• **Exercise instructions**: Could you give back every record below exactly, leaving out the pictures?

··· Records for this exercise

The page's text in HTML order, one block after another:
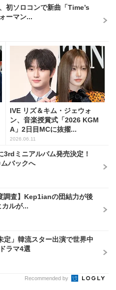
初ソロコンで新曲「Time’s
ーマン...
IVE リズ＆キム・ジェウォ
ン、音楽授賞式「2026 KGM
A」2日目MCに抜擢...
2026.06.11
3rdミニアルバム発売決定！
バックへ
調査】Kep1ianの団結力が後
ルが...
定」韓流スター出演で世界中
ラマ4選
Recommended by

······

• **Written reply**:
The page's text in HTML order, one block after another:
初ソロコンで新曲「Time’s
ーマン...
IVE リズ＆キム・ジェウォ
ン、音楽授賞式「2026 KGM
A」2日目MCに抜擢...
2026.06.11
3rdミニアルバム発売決定！
バックへ
調査】Kep1ianの団結力が後
ルが...
定」韓流スター出演で世界中
ラマ4選
Recommended by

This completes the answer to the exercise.